Bukannya keluar, Axel malah berjalan mendekati Shea lagi "Kalau kau merakitnya sambil marah-marah, sampai besokpun teropong itu tidak akan jadi," sindir Axel.

Shea berusaha menjauhkan dirinya dari Axel.

 

“Kenapa takut seperti itu?” Axel berjalan mendekati Shea yang sekarang sudah berdiri di pojok ruangan. “Aku hanya ingin membantumu.” Dia mengambil teropong yang Shea pegang lalu kembali ke meja belajar untuk membantu merakit teropong itu. 
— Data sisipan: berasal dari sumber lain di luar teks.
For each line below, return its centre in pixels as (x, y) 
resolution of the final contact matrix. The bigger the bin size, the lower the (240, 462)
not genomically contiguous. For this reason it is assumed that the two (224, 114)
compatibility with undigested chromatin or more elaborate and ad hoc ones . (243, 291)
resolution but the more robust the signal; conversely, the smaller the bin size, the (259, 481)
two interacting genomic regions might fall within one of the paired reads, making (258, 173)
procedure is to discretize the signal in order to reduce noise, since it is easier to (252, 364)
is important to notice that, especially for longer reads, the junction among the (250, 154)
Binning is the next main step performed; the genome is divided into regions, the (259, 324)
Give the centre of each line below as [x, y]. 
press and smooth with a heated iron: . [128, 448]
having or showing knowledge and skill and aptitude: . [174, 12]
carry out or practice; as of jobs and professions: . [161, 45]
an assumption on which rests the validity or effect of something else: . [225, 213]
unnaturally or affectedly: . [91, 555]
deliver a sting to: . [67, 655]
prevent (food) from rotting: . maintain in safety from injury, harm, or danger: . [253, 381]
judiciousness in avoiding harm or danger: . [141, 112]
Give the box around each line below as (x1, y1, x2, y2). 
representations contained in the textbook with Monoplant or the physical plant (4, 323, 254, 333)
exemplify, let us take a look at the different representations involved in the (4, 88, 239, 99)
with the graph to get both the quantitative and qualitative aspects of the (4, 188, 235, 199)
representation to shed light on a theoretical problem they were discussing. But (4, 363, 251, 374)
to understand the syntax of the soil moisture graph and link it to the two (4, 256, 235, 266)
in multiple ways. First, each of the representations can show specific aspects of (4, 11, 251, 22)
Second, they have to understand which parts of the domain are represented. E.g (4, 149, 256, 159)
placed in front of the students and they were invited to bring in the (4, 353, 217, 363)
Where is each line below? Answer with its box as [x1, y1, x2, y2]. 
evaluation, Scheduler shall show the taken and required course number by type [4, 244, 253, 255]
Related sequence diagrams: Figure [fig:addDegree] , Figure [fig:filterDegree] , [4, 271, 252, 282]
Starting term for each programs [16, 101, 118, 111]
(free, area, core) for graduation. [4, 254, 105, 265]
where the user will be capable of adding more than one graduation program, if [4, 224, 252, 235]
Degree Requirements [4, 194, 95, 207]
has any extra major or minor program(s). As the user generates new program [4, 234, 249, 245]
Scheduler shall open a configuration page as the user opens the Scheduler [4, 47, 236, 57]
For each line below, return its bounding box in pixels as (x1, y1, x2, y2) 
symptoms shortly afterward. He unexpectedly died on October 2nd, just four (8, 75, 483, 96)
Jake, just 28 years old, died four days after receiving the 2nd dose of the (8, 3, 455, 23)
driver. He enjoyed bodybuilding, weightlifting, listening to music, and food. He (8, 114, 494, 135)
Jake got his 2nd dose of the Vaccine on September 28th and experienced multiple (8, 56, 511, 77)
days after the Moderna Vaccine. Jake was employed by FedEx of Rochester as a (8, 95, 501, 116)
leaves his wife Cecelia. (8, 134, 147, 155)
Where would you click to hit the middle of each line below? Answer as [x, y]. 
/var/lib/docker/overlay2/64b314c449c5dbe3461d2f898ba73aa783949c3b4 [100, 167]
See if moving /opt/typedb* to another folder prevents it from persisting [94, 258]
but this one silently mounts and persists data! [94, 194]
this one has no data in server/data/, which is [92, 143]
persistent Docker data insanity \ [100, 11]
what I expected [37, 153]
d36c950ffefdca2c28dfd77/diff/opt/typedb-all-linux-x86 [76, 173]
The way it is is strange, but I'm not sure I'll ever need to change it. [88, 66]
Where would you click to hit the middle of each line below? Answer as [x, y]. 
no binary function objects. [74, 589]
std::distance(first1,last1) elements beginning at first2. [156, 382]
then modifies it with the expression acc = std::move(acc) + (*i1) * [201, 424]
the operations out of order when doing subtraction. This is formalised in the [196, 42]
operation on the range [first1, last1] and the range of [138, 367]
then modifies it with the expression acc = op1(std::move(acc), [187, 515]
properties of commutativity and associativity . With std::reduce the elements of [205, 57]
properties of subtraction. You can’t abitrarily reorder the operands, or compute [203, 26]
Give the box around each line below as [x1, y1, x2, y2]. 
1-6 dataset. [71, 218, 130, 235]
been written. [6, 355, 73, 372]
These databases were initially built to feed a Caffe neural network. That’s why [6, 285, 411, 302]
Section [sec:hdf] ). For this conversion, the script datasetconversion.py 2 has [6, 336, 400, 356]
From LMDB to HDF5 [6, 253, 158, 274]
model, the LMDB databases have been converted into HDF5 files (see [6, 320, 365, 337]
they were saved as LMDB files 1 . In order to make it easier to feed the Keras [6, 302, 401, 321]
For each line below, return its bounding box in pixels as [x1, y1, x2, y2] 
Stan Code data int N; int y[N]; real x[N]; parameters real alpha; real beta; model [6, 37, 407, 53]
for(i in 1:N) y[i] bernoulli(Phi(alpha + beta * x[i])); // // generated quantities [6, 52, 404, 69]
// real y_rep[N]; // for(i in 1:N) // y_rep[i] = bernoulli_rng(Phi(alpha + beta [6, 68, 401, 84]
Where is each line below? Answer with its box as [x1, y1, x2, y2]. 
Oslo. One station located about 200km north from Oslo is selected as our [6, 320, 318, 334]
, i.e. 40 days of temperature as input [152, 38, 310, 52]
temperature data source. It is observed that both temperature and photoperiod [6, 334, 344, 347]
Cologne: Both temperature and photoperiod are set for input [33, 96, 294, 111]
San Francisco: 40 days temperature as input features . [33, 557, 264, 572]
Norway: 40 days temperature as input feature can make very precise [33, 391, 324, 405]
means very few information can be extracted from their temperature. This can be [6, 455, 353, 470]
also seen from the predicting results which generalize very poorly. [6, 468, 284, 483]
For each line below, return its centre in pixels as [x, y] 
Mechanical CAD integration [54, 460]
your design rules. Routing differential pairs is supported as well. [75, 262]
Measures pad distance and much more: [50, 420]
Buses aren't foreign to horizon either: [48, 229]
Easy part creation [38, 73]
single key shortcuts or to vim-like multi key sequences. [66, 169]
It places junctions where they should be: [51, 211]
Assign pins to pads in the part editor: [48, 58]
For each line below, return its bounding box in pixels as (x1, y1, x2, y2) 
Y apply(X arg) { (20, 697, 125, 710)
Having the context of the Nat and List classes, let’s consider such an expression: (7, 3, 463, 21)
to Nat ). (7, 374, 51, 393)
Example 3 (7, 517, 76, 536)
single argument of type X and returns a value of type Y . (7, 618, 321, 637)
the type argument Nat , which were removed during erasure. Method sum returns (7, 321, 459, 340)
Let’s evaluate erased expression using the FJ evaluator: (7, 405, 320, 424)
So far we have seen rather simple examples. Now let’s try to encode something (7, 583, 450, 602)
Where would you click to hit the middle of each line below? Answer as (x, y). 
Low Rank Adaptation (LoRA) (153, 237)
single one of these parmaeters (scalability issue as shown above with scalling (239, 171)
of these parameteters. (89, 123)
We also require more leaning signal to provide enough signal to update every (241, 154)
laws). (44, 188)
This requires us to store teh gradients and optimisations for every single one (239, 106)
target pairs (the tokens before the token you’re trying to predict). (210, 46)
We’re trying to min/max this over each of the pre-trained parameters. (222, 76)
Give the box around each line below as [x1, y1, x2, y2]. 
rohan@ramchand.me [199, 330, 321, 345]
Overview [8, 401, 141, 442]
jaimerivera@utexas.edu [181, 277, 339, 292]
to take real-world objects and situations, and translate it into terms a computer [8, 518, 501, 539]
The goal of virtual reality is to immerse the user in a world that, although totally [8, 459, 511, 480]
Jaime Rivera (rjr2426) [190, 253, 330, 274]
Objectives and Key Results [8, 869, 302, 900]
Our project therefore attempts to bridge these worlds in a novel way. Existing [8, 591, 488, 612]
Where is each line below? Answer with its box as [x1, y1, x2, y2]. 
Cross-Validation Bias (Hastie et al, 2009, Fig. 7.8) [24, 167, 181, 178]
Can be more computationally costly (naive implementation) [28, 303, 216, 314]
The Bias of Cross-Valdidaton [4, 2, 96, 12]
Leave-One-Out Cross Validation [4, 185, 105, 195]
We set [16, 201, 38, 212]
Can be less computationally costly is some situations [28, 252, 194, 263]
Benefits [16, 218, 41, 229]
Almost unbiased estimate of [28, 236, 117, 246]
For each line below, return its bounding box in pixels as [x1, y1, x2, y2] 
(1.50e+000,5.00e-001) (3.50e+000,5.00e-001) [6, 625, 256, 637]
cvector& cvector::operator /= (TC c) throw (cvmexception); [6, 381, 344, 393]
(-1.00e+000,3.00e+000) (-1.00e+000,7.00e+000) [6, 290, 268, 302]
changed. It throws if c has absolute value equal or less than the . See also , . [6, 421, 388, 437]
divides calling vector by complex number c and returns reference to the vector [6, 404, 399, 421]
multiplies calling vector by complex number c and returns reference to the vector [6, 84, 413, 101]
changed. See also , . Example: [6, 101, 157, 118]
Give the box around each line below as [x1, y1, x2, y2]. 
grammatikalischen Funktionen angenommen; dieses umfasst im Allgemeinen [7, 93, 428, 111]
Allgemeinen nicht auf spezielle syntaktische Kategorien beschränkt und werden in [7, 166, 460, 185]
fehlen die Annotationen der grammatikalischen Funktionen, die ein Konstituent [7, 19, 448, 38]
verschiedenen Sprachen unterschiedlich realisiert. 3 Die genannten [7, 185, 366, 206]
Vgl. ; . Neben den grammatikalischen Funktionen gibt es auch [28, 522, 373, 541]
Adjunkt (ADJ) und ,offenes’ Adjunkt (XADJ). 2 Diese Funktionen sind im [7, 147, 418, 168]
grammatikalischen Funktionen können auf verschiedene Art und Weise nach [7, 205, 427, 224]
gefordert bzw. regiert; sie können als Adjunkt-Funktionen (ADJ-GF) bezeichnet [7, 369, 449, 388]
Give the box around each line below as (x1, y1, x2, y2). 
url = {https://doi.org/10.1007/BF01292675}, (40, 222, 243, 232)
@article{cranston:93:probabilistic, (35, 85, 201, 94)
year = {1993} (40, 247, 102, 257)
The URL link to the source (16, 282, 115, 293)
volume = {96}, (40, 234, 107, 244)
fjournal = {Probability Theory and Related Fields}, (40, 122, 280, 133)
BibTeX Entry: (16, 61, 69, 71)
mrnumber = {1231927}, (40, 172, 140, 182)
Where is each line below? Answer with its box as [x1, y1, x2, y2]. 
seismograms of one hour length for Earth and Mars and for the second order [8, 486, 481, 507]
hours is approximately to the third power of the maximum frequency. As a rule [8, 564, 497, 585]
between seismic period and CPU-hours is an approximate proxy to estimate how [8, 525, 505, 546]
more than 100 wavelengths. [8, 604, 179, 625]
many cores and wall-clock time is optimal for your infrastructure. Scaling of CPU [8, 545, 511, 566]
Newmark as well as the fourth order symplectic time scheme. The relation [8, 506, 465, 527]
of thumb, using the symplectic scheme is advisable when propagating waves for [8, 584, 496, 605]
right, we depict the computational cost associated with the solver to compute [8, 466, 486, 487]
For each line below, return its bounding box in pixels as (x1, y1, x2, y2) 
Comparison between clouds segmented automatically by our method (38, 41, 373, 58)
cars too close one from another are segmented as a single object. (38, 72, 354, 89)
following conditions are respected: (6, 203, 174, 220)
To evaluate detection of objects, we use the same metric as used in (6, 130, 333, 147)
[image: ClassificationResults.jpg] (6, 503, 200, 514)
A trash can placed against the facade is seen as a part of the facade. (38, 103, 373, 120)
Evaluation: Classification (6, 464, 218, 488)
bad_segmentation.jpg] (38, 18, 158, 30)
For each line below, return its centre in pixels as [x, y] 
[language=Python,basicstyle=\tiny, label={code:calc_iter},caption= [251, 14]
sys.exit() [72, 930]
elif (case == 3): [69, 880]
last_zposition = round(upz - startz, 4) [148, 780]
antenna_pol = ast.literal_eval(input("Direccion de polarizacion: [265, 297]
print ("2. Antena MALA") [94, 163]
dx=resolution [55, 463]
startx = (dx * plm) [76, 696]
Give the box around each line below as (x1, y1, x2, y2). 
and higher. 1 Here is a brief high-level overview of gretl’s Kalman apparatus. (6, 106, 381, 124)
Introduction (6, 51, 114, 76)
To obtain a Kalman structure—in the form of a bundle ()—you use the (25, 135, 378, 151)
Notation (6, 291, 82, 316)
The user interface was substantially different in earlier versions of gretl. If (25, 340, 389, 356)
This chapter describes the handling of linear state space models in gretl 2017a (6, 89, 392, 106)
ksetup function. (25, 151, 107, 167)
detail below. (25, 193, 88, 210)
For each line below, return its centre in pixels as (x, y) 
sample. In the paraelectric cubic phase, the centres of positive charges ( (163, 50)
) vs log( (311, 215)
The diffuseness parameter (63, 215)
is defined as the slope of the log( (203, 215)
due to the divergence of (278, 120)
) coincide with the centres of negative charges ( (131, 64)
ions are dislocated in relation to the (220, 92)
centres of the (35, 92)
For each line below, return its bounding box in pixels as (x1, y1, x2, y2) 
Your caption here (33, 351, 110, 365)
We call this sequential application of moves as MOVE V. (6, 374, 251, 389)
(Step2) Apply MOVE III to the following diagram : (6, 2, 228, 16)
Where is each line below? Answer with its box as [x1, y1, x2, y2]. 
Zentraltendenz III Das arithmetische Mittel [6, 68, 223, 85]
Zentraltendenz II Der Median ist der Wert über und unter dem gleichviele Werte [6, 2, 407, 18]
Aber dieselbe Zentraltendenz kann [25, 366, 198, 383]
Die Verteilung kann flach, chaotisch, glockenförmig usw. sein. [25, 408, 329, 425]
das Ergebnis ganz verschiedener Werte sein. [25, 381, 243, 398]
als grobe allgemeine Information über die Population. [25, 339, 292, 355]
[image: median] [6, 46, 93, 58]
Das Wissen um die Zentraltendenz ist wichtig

Shea yang tadi memasang tanda waspada, kini sudah mulai tenang dan mulai berani mendekati Axel. Dia memperhatikan Axel yang dengan cepat memasang komponen-komponen teropong itu dengan tepat tanpa melihat buku panduan sedikitpun. Ini sangat menguntungkannya, karena dia tidak perlu capek-capek untuk mengerjakan itu.

"Selesai!" seru Axel sambil memberikan teropong itu pada Shea. 

"Terimakasih. Sekarang pergi dari kamarku," ucap Shea berterimakasih sekaligus mengusir Axel.

"Ucapan terima kasih saja?" tanya Axel. 

Shea menatap Axel bingung. Lalu sedetik kemudian, dia baru menangkap maksud pertanyaan itu. Dia berjalan mengambil beberapa uang lalu memberikannya pada Axel.

Axel menatap uang itu sesaat sebelum meraihnya. Bukan uangnya yang dia raih, melainkan tangan mulus milik Shea dan sedikit memberikan tarikan untuk mendekatkan tubuh Shea padanya. Tangan satunya kini juga ikut bergerak menyentuh bibir Shea. "Aku hanya ingin..." 

Bugh!

Shea memberikan tendangan yang sangat keras pada Axel."Jangan macam-macam padaku!" teriaknya histeris. Saking takutnya, dia sampai membanting teropong yang baru selsai dirakit itu.

Axel yang masih ingin menggoda Shea, jadi tidak tega karena reaksi yang ditunjukkannya. “Maaf…” ucapnya.

“Cepat keluar!”

Axel langsung bergegas keluar agar tak membuat bodyguard datang. Dia kembali pada tujuan awalnya, yaitu menuju kamar Ny. Yara untuk bermain. Pertemuannya dengan Shea, juga sentuhan pada tangan dan bibirnya tadi, membuat gairahnya kembali penuh. Shea benar-benar membantunya, karena memang hanya Shea yang bisa memenuhi spirit vitalitasnya.